Example 10: Human Genomes – protocol for loading next-gen data
- Download the reference file from the 1000 Genomes Project.
- Unzip the downloaded reference file.
- Then download the FASTA index file.
- Download the annotation. Unzip this annotation file. This file needs to be indexed for Artemis to be able to read it. The reference names need to match the names in the sequence file (human_g1k_v37.fasta). This can be achieved by stripping out the ‘chr’ string from the first column of the gtf file (e.g. chr1 becomes 1) using this perl command:
perl -pi -e 's/^chr//' gencode_v4.annotation.GRCh37.gtf
Then this is sorted and indexed with tabix:
(grep ^"#" gencode_v4.annotation.GRCh37.gtf; grep -v ^"#" gencode_v4.annotation.GRCh37.gtf | sort -k1,1 -k4,4n ) | bgzip > gencode_v4.annotation.GRCh37.sorted.gtf.gz tabix -p gff gencode_v4.annotation.GRCh37.sorted.gtf.gz
- Download some of the alignment data For example download the BAM and the associated index files of the low coverage ILLUMINA data for different samples for chromosome 20:
HG00100.chrom20.ILLUMINA.bwa.GBR.low_coverage.20101123.bam HG00100.chrom20.ILLUMINA.bwa.GBR.low_coverage.20101123.bam.bai
and
HG00236.chrom20.ILLUMINA.bwa.GBR.low_coverage.20101123.bam HG00236.chrom20.ILLUMINA.bwa.GBR.low_coverage.20101123.bam.bai
- Launch Artemis. When Artemis has been launched open the sequence file human_g1k_v37.fasta. From the drop down menu in the entry panel at the top of Artemis, change the view to chromosome 20.

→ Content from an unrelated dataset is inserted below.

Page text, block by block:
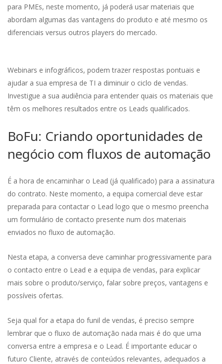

- Read the annotation file into Artemis gencode_v4.annotation.GRCh37.sorted.gtf.gz (from the ‘File’ menu select the ‘Read An Entry’ option).
- Read the BAM files into Artemis (‘File’ → ‘Read BAM /VCF…’).

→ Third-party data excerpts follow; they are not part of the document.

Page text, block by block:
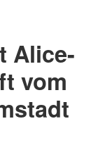
Alice-
vom
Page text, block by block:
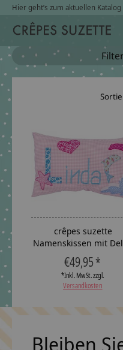
Hier geht’s zum aktuellen Katalog
crêpes suzette
Namenskissen mit
€49,95 *
*Inkl. MwSt. zzgl.
Versandkosten
Bleiben
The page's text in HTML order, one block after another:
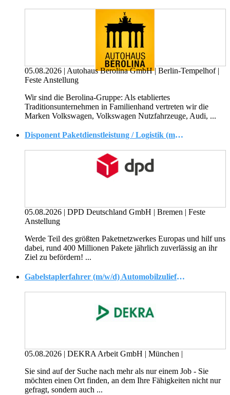
05.08.2026 | Autohaus Berolina GmbH| Berlin-Tempelhof |
Feste Anstellung
Wir sind die Berolina-Gruppe: Als etabliertes
Traditionsunternehmen in Familienhand vertreten wir die
Marken Volkswagen, Volkswagen Nutzfahrzeuge, Audi, ...
Disponent Paketdienstleistung / Logistik (m/w/d)
05.08.2026 | DPD Deutschland GmbH | Bremen | Feste
Anstellung
Werde Teil des größten Paketnetzwerkes Europas und hilf uns
dabei, rund 400 Millionen Pakete jährlich zuverlässig an ihr
Ziel zu befördern! ...
Gabelstaplerfahrer (m/w/d) Automobilzulieferer
05.08.2026 | DEKRA Arbeit GmbH | München |
Sie sind auf der Suche nach mehr als nur einem Job - Sie
möchten einen Ort finden, an dem Ihre Fähigkeiten nicht nur
gefragt, sondern auch ...

- You will then get a message to indicate that Artemis is displaying reads for Chromosome 20 (rather than the default chromosome 1).
- To differentiate reads from each BAM right click in the BAM view and select ‘Colour By’ → ‘Coverage Plot Colours’.
Usage:
Note: A minimum Java version of 1.8 is required to load the next-generation file formats.

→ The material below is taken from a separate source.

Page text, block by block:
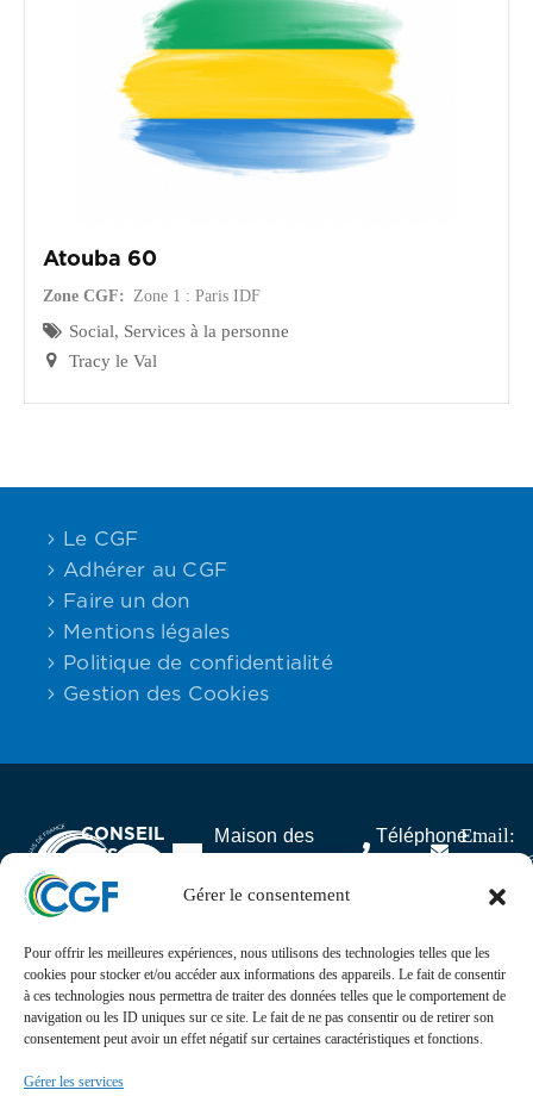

Artemis and ACT can be downloaded and run as standalone tools and used to browse indexed BAM, VCF (Variant Call Format) and BCF (Binary VCF) files on a users local machine. Please see our GitHub page for additional information, download and installation instructions.
Artemis and ACT read BAM files that has been sorted and indexed using SAMtools. This provides an integrated BamView panel displaying sequence alignment mappings to a reference sequence (see Example 1 above).
Variant Call Format (VCF) files can also be read (see Example 3 above). The VCF files need to be compressed and indexed using bgzip and tabix respectively (see the tabix manual and download page). The compressed file gets read in (e.g. file.vcf.gz) and below are the commands for generating this from a VCF file:
bgzip file.vcf tabix -p vcf file.vcf.gz
Alternatively a BCF file can be indexed with BCFtools and read into Artemis or ACT.
As with reading in multiple BAM files, it is possible to read a number of (compressed and indexed) VCF files by listing their full paths in a single file. They then get displayed in separate rows in the VCF panel.